- PROBLEM STATEMENT:
What you return must be the lines of the data that hold the word "start".

##### RECORDS SUPPLIED #####

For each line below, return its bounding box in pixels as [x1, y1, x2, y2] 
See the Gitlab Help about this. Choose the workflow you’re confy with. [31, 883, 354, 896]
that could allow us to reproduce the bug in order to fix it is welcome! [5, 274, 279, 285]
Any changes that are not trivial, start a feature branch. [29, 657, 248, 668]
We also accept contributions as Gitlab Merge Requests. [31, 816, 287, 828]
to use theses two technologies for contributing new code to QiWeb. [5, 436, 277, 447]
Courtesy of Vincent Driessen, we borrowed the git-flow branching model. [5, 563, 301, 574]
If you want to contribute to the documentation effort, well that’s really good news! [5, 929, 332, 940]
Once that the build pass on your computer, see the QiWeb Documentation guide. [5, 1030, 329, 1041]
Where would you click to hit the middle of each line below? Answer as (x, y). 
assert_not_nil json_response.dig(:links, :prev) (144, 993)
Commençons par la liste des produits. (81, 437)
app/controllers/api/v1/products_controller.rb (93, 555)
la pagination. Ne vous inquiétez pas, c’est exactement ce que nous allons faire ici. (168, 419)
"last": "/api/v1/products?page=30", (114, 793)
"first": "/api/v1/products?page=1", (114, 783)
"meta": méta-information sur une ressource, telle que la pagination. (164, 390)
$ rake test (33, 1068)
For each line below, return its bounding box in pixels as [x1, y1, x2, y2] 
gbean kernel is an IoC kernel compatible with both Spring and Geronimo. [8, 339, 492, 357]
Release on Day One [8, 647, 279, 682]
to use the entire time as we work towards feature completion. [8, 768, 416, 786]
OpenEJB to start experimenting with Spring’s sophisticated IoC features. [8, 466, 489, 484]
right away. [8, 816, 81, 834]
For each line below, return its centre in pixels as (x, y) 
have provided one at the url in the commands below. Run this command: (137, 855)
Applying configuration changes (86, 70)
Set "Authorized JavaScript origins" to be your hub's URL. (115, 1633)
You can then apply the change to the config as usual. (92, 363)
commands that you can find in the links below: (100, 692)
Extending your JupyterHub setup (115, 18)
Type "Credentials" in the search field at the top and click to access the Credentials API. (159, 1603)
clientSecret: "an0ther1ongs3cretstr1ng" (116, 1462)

#####

- TASK RESULT:
Any changes that are not trivial, start a feature branch. [29, 657, 248, 668]
OpenEJB to start experimenting with Spring’s sophisticated IoC features. [8, 466, 489, 484]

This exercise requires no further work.